You need very good understanding on graphics pipeline, graphic algorithms and CPU architecture and optimizations. Next step is to define your SW architecture - that really depends on what features you want to implement. Sort-middle architecture (AKA binning) seems like the best choice for high-perf SW rasterizer, for the reasons I stated above. Than you need extremely good low-level CPU skills - the ability to run VTune, read generated assembly, then identify and implement low-level optimizations is crucial if you want good performance.

What looks like an efficient triangle drawing routine, is this a scanline approach?

I actually spent quite some time investigating and optimizing just the rasterizer part. 2 main performance concerns are:

1. Good cache locality for the rest of the pipeline, especially the TXS.
2. Rasterizers tend to have unpredicted branch pattern. x86 branch mis-prediction is costly, so you want to minimize the amount of branches, even at the cost of more ALU ops.

I tried a bunch of stuffs - hierarchical rasterization, normal scanline, assisted scanline. Regular scanline gave the best results in both required aspects, plus it's very straightforward to setup and run, resulting in very short code and very good performance.

How many triangles per second could you rasterize in soft-rasterization?

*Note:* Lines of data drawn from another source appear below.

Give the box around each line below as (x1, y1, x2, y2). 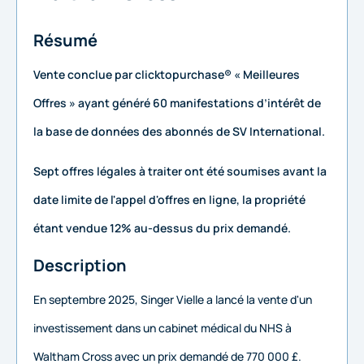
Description (33, 254, 127, 277)
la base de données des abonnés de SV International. (33, 123, 325, 139)
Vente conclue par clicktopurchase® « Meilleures (33, 67, 300, 82)
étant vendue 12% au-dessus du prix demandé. (33, 220, 291, 236)
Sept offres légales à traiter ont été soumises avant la (33, 163, 327, 180)
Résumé (33, 29, 97, 51)
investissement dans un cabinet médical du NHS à (33, 320, 292, 336)
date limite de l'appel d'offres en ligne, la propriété (33, 192, 305, 208)
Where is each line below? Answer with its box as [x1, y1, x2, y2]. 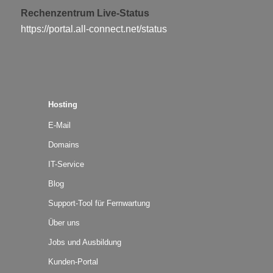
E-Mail [48, 121, 71, 130]
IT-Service [48, 160, 85, 169]
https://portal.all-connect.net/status [20, 23, 167, 34]
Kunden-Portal [48, 257, 99, 267]
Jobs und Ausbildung [48, 238, 122, 247]
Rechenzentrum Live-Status [20, 7, 149, 18]
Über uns [48, 218, 80, 228]
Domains [48, 140, 80, 150]
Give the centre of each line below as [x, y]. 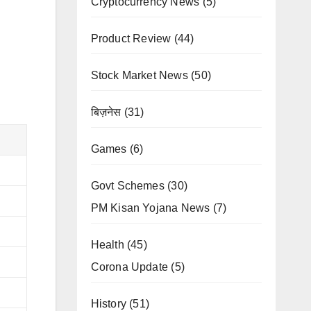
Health [107, 245]
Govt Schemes [127, 186]
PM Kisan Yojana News [150, 208]
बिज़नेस [106, 112]
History [108, 304]
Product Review [131, 39]
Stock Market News [139, 75]
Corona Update [129, 267]
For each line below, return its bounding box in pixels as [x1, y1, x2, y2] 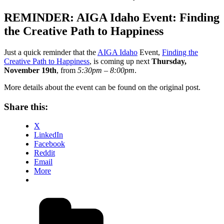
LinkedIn [34, 130, 63, 139]
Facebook [34, 139, 65, 148]
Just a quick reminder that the [4, 47, 97, 56]
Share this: [4, 101, 48, 112]
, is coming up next [89, 56, 151, 65]
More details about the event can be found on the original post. [4, 82, 200, 91]
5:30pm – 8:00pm [77, 65, 134, 74]
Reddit [34, 148, 55, 157]
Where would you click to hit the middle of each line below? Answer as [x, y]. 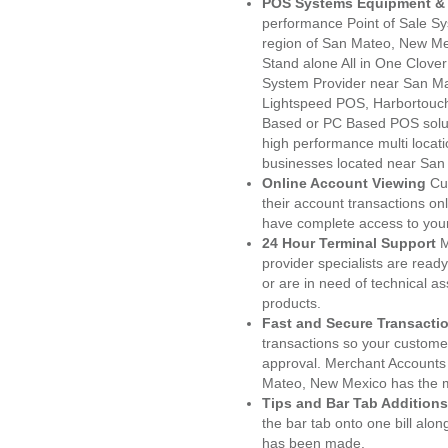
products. [291, 303]
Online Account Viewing [346, 183]
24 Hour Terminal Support [349, 243]
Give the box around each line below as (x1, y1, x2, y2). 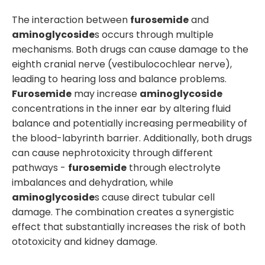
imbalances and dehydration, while (12, 175, 173, 189)
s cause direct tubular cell (95, 190, 215, 204)
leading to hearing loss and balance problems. (12, 72, 227, 86)
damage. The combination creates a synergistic (12, 205, 234, 219)
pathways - (12, 160, 68, 174)
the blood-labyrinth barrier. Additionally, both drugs (12, 131, 252, 145)
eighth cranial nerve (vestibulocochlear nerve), (12, 57, 232, 71)
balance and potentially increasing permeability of (12, 116, 247, 130)
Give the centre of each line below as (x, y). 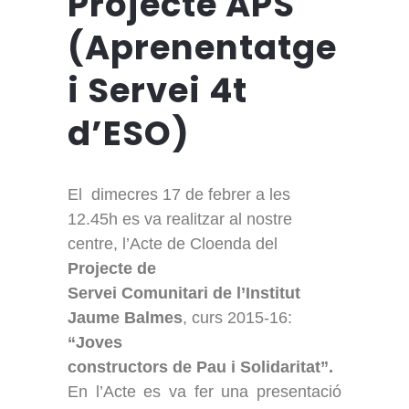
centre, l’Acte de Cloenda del (173, 243)
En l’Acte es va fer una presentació (204, 391)
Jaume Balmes (125, 317)
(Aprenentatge (202, 47)
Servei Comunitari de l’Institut (184, 293)
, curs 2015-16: (237, 317)
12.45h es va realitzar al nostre (180, 219)
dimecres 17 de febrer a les (191, 194)
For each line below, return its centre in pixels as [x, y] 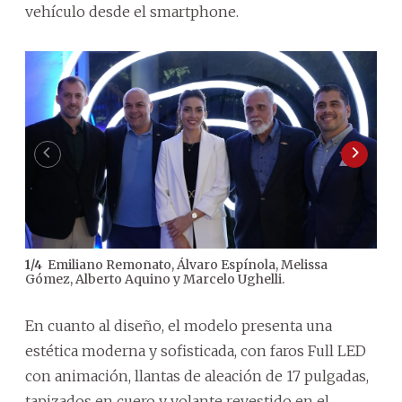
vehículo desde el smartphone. [132, 11]
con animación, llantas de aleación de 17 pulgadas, [197, 376]
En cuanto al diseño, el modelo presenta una [179, 326]
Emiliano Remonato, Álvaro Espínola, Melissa [188, 265]
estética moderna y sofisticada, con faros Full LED [196, 351]
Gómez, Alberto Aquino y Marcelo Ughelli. [155, 280]

Depends on the workloads. In general, we were able to run DX10 AAA games at 15-20 FPS on 4 years old Core-i5 CPU. CPU rasterizer is very sensitive to number of TXS operations, even more than GPU. We never really cared about the number of triangles - TXS and PS were all that really mattered, so our entire architecture were targeted at speeding those units.

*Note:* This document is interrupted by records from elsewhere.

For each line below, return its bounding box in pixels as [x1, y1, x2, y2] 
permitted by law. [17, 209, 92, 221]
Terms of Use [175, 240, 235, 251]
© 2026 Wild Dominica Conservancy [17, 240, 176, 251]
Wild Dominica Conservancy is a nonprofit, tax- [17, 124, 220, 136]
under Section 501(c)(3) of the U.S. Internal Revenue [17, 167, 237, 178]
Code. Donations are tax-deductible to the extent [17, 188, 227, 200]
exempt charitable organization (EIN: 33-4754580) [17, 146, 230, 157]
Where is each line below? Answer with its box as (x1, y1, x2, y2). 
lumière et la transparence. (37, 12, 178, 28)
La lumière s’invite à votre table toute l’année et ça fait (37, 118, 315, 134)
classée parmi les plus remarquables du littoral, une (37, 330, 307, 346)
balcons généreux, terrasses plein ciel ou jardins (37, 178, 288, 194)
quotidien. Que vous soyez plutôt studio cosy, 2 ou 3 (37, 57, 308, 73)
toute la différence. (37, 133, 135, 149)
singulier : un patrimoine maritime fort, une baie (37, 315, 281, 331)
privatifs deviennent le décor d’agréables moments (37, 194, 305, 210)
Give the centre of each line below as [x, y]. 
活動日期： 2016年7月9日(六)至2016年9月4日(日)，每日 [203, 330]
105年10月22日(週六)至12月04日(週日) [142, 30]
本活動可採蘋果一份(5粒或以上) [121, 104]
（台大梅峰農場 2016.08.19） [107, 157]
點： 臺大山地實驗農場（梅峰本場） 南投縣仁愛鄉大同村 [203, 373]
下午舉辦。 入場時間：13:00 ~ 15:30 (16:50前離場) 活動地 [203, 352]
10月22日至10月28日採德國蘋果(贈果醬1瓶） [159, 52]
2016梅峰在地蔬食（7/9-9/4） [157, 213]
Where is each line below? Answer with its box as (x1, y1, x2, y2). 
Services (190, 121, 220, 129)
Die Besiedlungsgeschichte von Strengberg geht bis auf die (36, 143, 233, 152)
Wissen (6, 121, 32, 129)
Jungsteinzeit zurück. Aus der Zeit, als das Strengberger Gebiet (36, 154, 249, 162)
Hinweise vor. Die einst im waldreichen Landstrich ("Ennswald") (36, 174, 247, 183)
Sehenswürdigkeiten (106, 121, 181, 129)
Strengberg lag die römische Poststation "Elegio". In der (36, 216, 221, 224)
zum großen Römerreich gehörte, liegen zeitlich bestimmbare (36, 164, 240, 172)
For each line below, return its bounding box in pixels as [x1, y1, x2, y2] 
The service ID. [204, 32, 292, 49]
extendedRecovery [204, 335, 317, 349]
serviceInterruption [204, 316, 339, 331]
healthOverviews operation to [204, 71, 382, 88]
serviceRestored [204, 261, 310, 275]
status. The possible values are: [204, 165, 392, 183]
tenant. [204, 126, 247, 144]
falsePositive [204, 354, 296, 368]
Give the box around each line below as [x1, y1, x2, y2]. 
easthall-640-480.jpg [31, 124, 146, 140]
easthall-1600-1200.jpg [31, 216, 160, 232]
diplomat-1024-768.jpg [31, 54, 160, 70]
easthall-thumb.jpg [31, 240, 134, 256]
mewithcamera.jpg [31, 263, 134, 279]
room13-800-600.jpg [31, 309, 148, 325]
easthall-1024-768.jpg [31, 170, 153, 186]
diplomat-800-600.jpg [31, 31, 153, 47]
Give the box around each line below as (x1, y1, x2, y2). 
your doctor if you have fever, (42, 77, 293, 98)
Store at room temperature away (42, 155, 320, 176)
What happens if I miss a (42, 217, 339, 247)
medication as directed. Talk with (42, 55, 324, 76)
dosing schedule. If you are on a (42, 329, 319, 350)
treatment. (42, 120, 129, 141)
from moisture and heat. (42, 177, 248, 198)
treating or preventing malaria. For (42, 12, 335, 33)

I've seen some interest in SW rasterizers on this site, perhaps I should write an article about my experience.

Edited by N.I.B.

##### Share on other sites

Could you or some other person give some hints on the topic?

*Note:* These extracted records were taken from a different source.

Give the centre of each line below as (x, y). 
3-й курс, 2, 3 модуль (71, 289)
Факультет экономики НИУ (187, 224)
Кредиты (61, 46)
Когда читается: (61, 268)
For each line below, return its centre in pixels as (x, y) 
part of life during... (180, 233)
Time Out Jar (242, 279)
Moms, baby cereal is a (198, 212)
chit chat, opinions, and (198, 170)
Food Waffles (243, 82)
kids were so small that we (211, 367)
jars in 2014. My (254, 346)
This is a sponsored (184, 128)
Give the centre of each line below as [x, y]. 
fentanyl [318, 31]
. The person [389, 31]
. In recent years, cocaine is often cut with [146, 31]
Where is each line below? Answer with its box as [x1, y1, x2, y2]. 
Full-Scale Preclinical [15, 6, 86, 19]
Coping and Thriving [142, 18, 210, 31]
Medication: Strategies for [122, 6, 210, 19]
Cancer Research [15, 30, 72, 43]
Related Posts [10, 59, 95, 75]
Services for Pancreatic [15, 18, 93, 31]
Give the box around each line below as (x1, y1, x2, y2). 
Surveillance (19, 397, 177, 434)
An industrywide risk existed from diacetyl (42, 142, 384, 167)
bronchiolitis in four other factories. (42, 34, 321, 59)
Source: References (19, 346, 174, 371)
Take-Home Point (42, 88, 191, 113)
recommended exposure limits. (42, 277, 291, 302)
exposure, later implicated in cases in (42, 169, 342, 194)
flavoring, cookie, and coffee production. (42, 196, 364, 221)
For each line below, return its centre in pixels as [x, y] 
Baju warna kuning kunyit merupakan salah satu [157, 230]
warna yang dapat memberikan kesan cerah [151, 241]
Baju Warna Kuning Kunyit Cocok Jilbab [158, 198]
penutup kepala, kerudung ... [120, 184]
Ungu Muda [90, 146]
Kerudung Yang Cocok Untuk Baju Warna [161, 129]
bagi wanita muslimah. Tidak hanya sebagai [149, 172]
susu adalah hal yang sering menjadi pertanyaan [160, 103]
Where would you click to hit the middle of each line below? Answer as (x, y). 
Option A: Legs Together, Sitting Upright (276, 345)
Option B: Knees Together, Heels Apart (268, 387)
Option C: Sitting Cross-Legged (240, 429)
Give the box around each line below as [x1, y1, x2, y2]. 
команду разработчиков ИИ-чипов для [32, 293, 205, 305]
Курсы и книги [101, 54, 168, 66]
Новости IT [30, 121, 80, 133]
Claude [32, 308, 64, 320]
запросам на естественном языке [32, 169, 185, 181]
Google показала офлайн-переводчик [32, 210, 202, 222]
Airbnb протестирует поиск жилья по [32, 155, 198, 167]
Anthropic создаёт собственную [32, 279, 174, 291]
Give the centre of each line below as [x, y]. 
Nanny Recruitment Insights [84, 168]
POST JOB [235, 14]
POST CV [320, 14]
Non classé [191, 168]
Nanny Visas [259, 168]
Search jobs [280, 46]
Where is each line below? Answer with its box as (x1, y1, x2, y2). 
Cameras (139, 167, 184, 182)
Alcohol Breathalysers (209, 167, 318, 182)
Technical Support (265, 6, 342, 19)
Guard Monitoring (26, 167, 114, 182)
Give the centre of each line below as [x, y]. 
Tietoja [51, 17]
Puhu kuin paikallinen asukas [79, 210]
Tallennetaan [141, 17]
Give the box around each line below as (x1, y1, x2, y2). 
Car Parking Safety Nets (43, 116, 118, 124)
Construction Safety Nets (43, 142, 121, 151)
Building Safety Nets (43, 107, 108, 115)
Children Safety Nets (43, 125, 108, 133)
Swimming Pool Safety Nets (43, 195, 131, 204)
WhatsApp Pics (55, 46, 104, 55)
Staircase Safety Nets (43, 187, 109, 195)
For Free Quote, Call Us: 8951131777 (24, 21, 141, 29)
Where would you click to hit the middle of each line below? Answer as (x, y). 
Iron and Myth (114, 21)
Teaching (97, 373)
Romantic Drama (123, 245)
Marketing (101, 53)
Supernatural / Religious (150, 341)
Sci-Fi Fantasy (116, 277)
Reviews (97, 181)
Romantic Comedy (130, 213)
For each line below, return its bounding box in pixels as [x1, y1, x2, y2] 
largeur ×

You need very good understanding on graphics pipeline, graphic algorithms and CPU architecture and optimizations. Next step is to define your SW architecture - that really depends on what features you want to implement. Sort-middle architecture (AKA binning) seems like the best choice for high-perf SW rasterizer, for the reasons I stated above. Than you need extremely good low-level CPU skills - the ability to run VTune, read generated assembly, then identify and implement low-level optimizations is crucial if you want good performance.

What looks like an efficient triangle drawing routine, is this a scanline approach?

I actually spent quite some time investigating and optimizing just the rasterizer part. 2 main performance concerns are:

1. Good cache locality for the rest of the pipeline, especially the TXS.
2. Rasterizers tend to have unpredicted branch pattern. x86 branch mis-prediction is costly, so you want to minimize the amount of branches, even at the cost of more ALU ops.

I tried a bunch of stuffs - hierarchical rasterization, normal scanline, assisted scanline. Regular scanline gave the best results in both required aspects, plus it's very straightforward to setup and run, resulting in very short code and very good performance.

How many triangles per second could you rasterize in soft-rasterization?

Depends on the workloads. In general, we were able to run DX10 AAA games at 15-20 FPS on 4 years old Core-i5 CPU. CPU rasterizer is very sensitive to number of TXS operations, even more than GPU. We never really cared about the number of triangles - TXS and PS were all that really mattered, so our entire architecture were targeted at speeding those units.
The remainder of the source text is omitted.